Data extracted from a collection
..........
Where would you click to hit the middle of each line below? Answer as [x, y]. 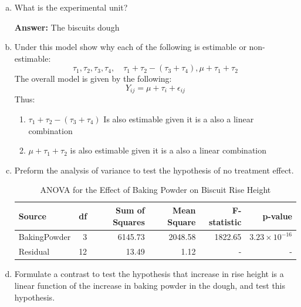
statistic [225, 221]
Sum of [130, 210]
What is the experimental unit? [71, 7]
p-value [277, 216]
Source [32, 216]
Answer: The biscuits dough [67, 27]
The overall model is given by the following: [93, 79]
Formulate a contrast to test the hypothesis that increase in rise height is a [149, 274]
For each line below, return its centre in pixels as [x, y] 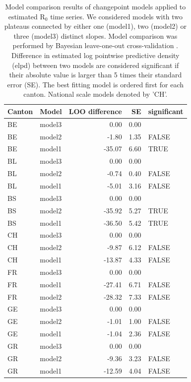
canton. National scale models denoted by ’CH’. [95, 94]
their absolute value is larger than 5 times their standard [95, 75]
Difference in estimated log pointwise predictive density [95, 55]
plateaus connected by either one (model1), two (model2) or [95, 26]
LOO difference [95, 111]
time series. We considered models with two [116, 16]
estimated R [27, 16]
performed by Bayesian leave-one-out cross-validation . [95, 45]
..........
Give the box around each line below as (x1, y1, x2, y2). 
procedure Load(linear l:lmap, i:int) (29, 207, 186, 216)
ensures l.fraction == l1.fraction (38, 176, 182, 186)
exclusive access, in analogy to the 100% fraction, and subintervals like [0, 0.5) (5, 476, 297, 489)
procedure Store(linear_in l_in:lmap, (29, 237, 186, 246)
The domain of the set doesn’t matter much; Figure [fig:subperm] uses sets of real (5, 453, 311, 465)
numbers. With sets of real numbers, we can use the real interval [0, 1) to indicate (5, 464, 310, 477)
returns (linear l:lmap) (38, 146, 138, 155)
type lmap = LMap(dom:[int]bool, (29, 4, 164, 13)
..........
▶ [Task description]: Retype exactly the lines of the data above that fall between the line with "The domain of" and the line with "type lmap = LMap(dom:[int]bool, (29, 4, 164, 13)", inclusive, and add nothing.

▶ [Response below]:
The domain of the set doesn’t matter much; Figure [fig:subperm] uses sets of real (5, 453, 311, 465)
numbers. With sets of real numbers, we can use the real interval [0, 1) to indicate (5, 464, 310, 477)
returns (linear l:lmap) (38, 146, 138, 155)
type lmap = LMap(dom:[int]bool, (29, 4, 164, 13)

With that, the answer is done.